The experimental protocol benchmarks a range of models and retrieval strategies. Key findings are:

  • Access to document evidence is indispensable: Models without context or with only question input perform essentially at chance, confirming the necessity of retrieval-based approaches for this benchmark.
  • Single-round dense RAG outperforms graph-based RAG: Direct dense retrieval (e.g., BGE-M3 retriever) consistently yields higher evidence recall compared to graph-based approaches (e.g., GraphRAG, HippoRAG2), likely due to implicit structure and non-standard linkage conventions in real-world financial reports.
  • FinLongDocAgent achieves state-of-the-art performance under multi-table QA: On Gemini-3-Flash, FinLongDocAgent achieves 41.34 EM, 43.54 Tol. Acc, and 51.29 F1—substantially higher than baselines. Gains persist across all backbone LLMs and are especially pronounced as the number of tables required per question increases.
  • Performance decays with cross-table complexity: As question difficulty and the number of evidence tables grow, all methods experience lowered accuracy, but the relative advantage of FinLongDocAgent over single-round and non-agentic methods widens.
  • Ablation indicates benefit from iterative query refinement and explicit verification: Removing the Expansion agent or Evaluation agent from FinLongDocAgent degrades exact match by up to 8.31 points, highlighting the centrality of agentic design for evidence sufficiency and reasoning correctness.

Retrieval and Evidence Localization

Figure 5

Figure 5: Recall@k for different chunk sizes, illustrating the non-triviality of localizing all required evidence even with sophisticated retrievers.

Despite high-capacity retrievers, Recall@30 remains well below ceiling (~62.22 for BGE), and error analysis (Table 7 in the paper) reveals that the majority of failures are attributable to incomplete operand retrieval, improper evidence use, or value extraction errors.

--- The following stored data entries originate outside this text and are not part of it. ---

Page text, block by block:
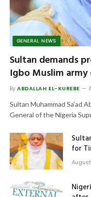
GENERAL NEWS
Sultan demands
Igbo Muslim
ByABDALLAH EL-KUREBE
Sultan Muhammad Sa’ad
General of the Nigeria
for
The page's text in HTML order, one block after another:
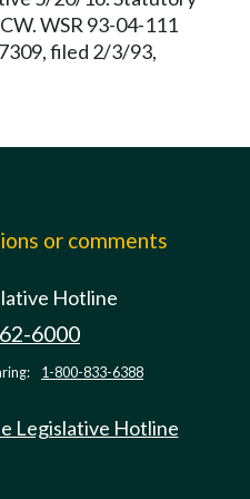
WSR 93-04-111
filed 2/3/93,
or comments
Hotline
6000
1-800-833-6388
Legislative Hotline
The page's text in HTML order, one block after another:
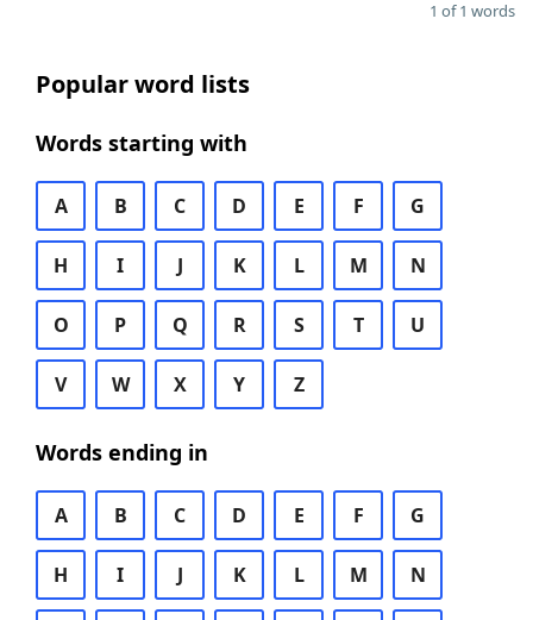
1 of 1 words
Popular word lists
Words starting with
A B C D E F G
H I J K L M N
O P Q R S T U
V W X Y Z
Words ending in
A B C D E F G
H I J K L M N
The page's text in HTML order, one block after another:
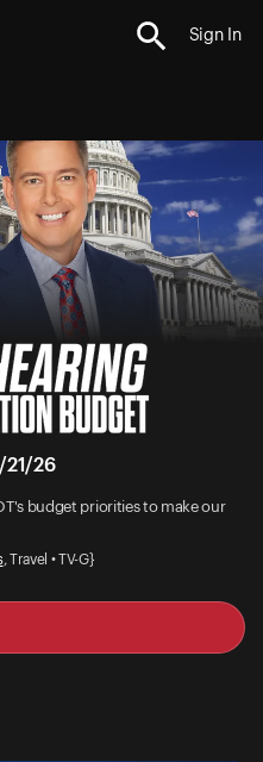
Sign In
21/26
budget priorities to make our
, Travel • TV-G}

Increasing the per-query retrieval budget yields only marginal improvements, further motivating iterative, agent-driven chunk selection.

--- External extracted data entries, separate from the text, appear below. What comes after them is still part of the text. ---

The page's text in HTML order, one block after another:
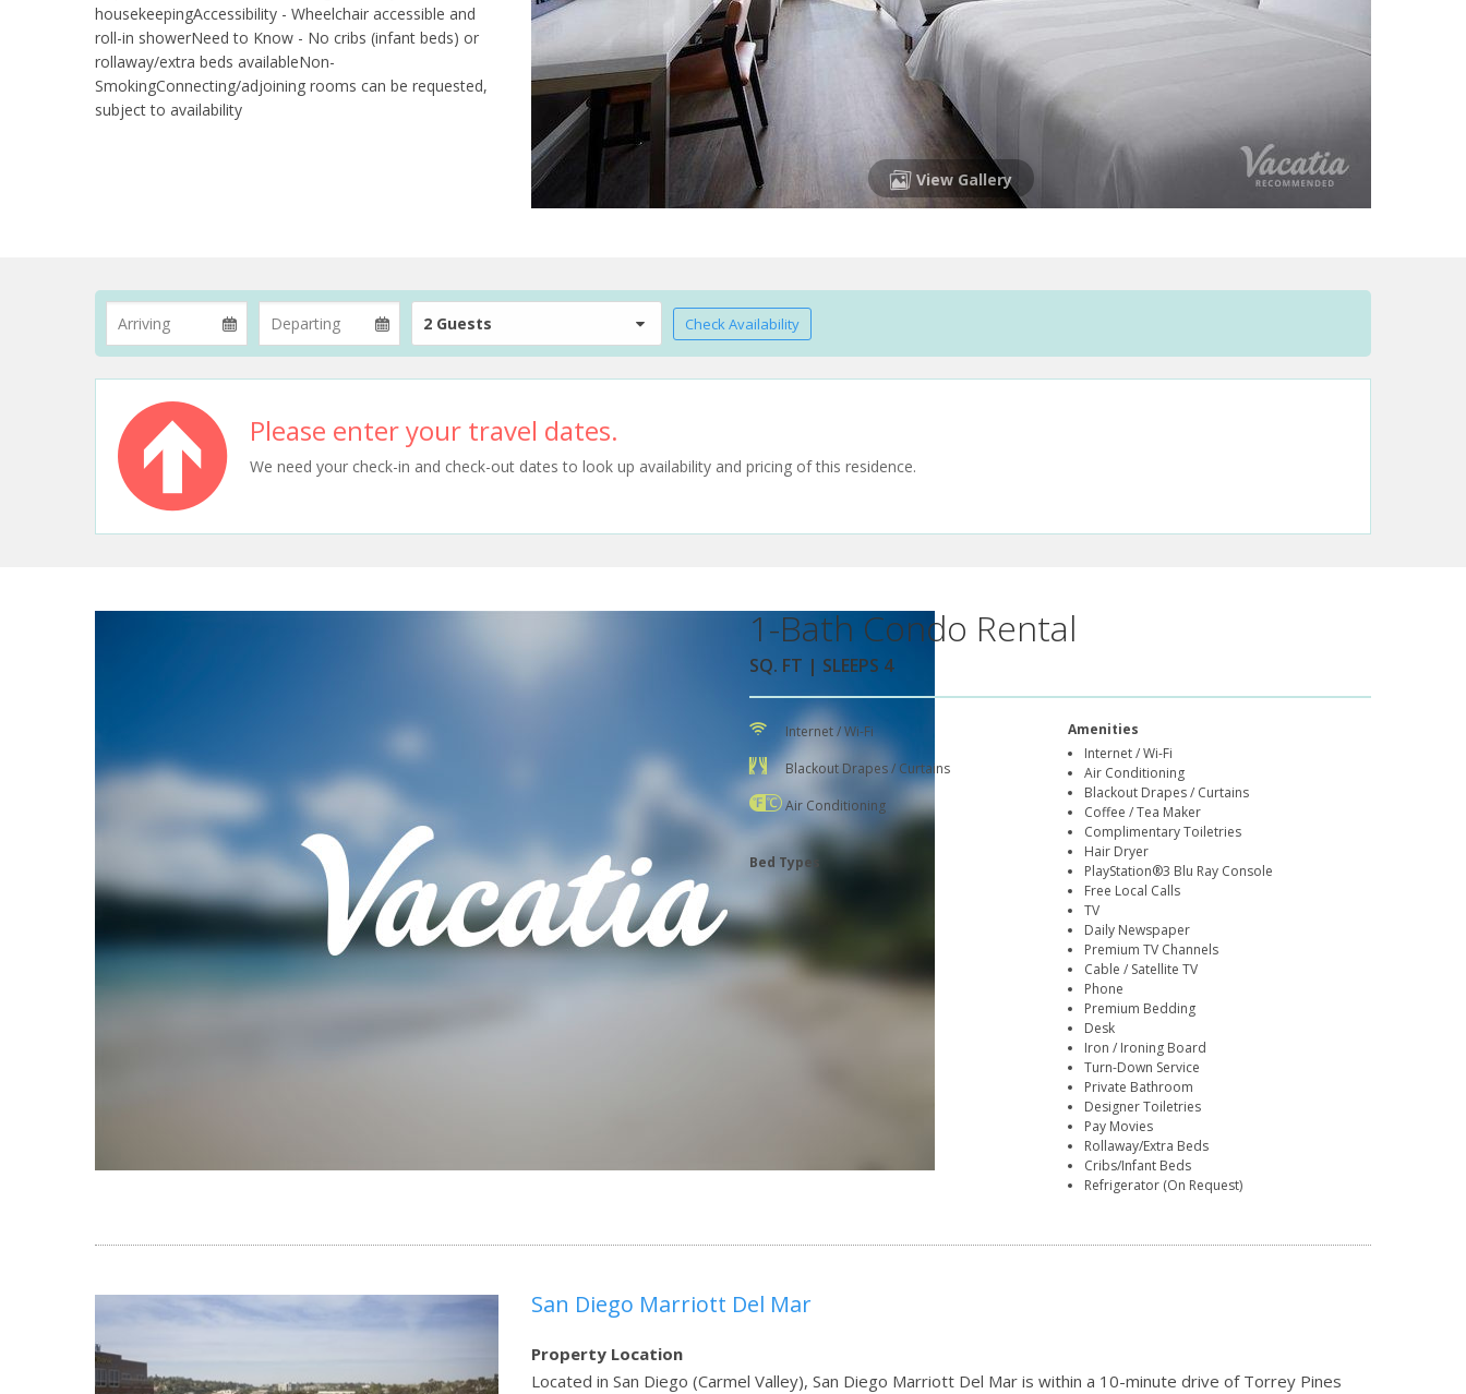
housekeepingAccessibility - Wheelchair accessible and
roll-in showerNeed to Know - No cribs (infant beds) or
rollaway/extra beds availableNon-
SmokingConnecting/adjoining rooms can be requested,
subject to availability
View Gallery
2 Guests Check Availability
Please enter your travel dates.
We need your check-in and check-out dates to look up availability and pricing of this residence.
1-Bath Condo Rental
SQ. FT | SLEEPS 4
Internet / Wi-Fi
Blackout Drapes / Curtains
Air Conditioning
Bed Types
Amenities
Internet / Wi-Fi
Air Conditioning
Blackout Drapes / Curtains
Coffee / Tea Maker
Complimentary Toiletries
Hair Dryer
PlayStation®3 Blu Ray Console
Free Local Calls
TV
Daily Newspaper
Premium TV Channels
Cable / Satellite TV
Phone
Premium Bedding
Desk
Iron / Ironing Board
Turn-Down Service
Private Bathroom
Designer Toiletries
Pay Movies
Rollaway/Extra Beds
Cribs/Infant Beds
Refrigerator (On Request)
San Diego Marriott Del Mar
Property Location
Located in San Diego (Carmel Valley), San Diego Marriott Del Mar is within a 10-minute drive of Torrey Pines

Implications and Future Directions

The introduction of FinLongDocQA marks a decisive step in the rigorous evaluation of document-level numerical reasoning for finance. Practically, this enables more realistic testing of LLMs and RAG systems in high-stakes, regulation-driven domains where the provenance, correctness, and consistency of derived metrics are critical.

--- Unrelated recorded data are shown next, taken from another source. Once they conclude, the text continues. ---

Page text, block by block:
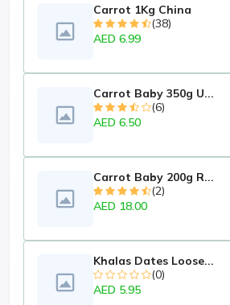
Carrot 1Kg China
(38)
AED 6.99
Carrot Baby 350g U...
(6)
AED 6.50
Carrot Baby 200g R...
(2)
AED 18.00
Khalas Dates Loose...
(0)
AED 5.95
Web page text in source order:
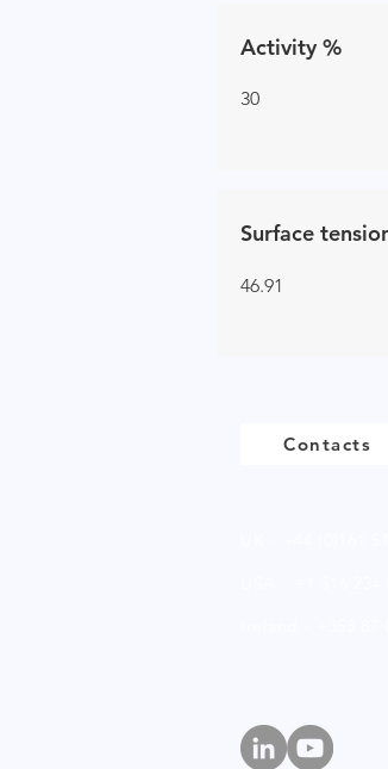
Activity %
30
Surface
46.91
Contacts
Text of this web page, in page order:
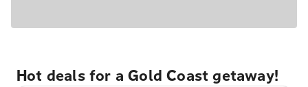
Hot deals for a Gold Coast getaway!
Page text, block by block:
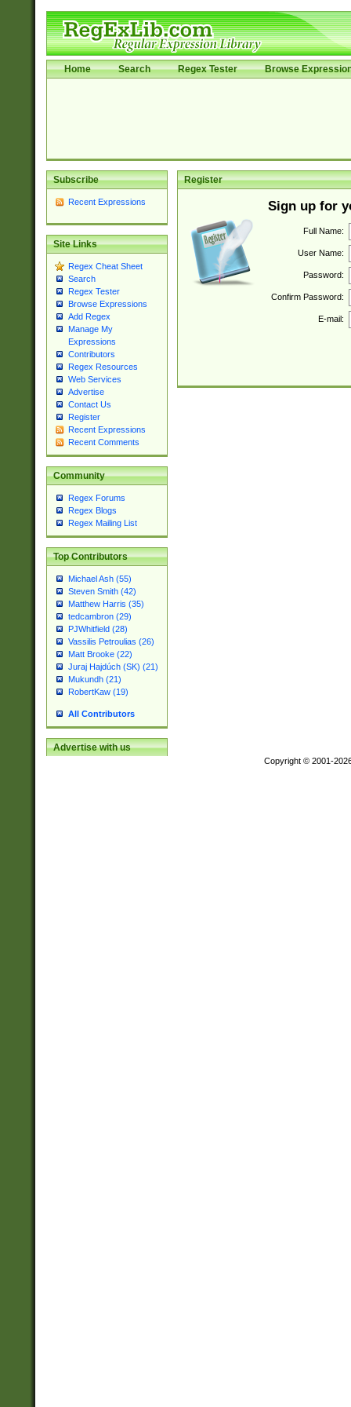
Home Search Regex Tester Browse
Subscribe
Recent Expressions
Site Links
Regex Cheat Sheet
Search
Regex Tester
Browse Expressions
Add Regex
Manage My
Expressions
Contributors
Regex Resources
Web Services
Advertise
Contact Us
Register
Recent Expressions
Recent Comments
Community
Regex Forums
Regex Blogs
Regex Mailing List
Top Contributors
Michael Ash (55)
Steven Smith (42)
Matthew Harris (35)
tedcambron (29)
PJWhitfield (28)
Vassilis Petroulias (26)
Matt Brooke (22)
Juraj Hajdúch (SK) (21)
Mukundh (21)
RobertKaw (19)
All Contributors
Advertise with us
Register
Sign up for
Full Name:
User Name:
Password:
Confirm Password:
E-mail:
Copyright © 2001-
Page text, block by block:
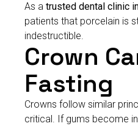
As a trusted dental clinic
patients that porcelain is
indestructible.
Crown
Fasting
Crowns follow similar
critical. If gums become
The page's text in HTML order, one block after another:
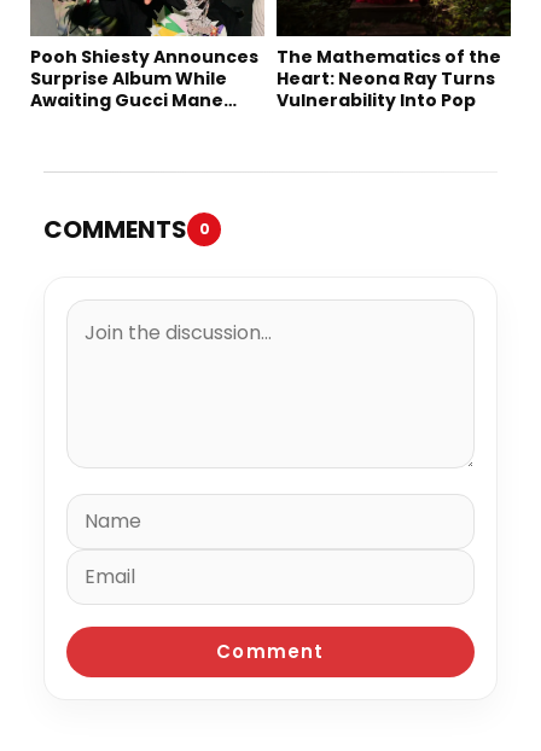
Pooh Shiesty Announces
Surprise Album While
Awaiting Gucci Mane
The Mathematics of the
Heart: Neona Ray Turns
Vulnerability Into Pop
COMMENTS 0
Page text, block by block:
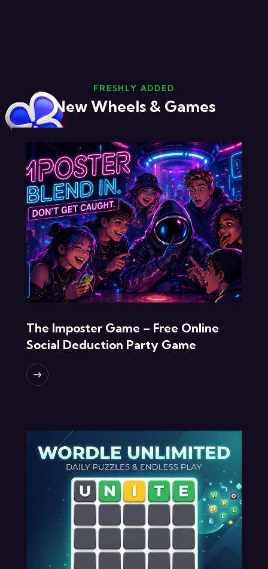
FRESHLY ADDED
New Wheels & Games
The Imposter Game – Free Online
Social Deduction Party Game
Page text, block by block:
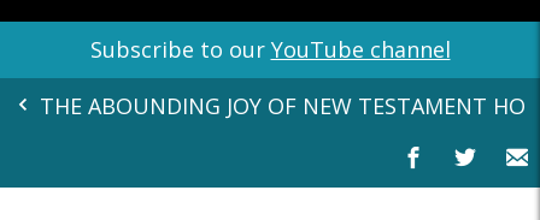
Subscribe to our YouTube channel
THE ABOUNDING JOY OF NEW TESTAMENT
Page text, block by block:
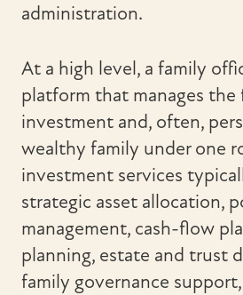
administration.
At a high level, a family
platform that manages the
investment and, often,
wealthy family under one
investment services
strategic asset allocation,
management, cash-flow
planning, estate and trust
family governance
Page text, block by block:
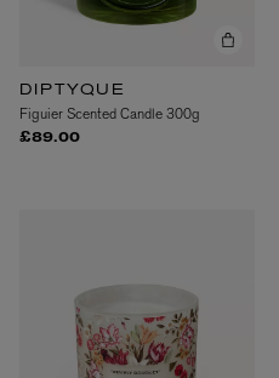
DIPTYQUE
Figuier Scented Candle 300g
£89.00
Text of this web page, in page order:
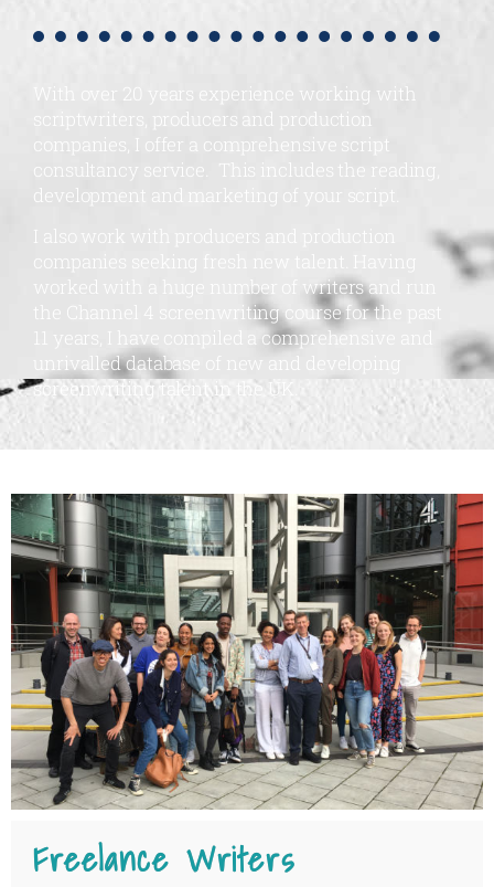
With over 20 years experience working with
scriptwriters, producers and production
companies, I offer a comprehensive script
consultancy service. This includes the reading,
development and marketing of your script.
I also work with producers and production
companies seeking fresh new talent. Having
worked with a huge number of writers and run
the Channel 4 screenwriting course for the past
11 years, I have compiled a comprehensive and
unrivalled database of new and developing
screenwriting talent in the UK.
Freelance Writers

Theoretically, the bottlenecks exposed by this work—retrieval under severe context rot, evidence synthesis from heterogeneously structured tables, and robust verification in the face of accumulating arithmetic and mapping errors—define key directions for future research:

  • Structure-aware retrieval and representation: Future systems must move beyond flat page/chunk retrieval and integrate document structure, table schema induction, and narrative-table linkage.
  • Grounded program induction: Explicit program-of-thought or neural–symbolic approaches capable of producing and executing intermediate calculations grounded on retrieved content promise increased reliability.
  • Agent orchestration and resource management: As multi-agent multi-round designs show benefit, further work on agent coordination, resource schedulers, and error diagnosis frameworks is warranted.
  • Generalization to multimodal and international corpora: Extending FinLongDocQA methodology to include images, non-English filings, and less-scripted report formats will promote even broader applicability.

Conclusion

This paper systematically advances the state-of-the-art in document-level numerical reasoning over financial reports by introducing the FinLongDocQA benchmark and the FinLongDocAgent multi-agent framework. Empirical evidence demonstrates that classical QA and standard RAG pipelines fail to meet the demands of cross-table, multi-hop reasoning in long financial documents, while iterative, agent-based retrieval with explicit verification both improves final QA accuracy and exposes new research challenges. The findings underline that further progress in AI for finance hinges on innovations at the intersection of large-context retrieval, structured grounding, and agentic reasoning.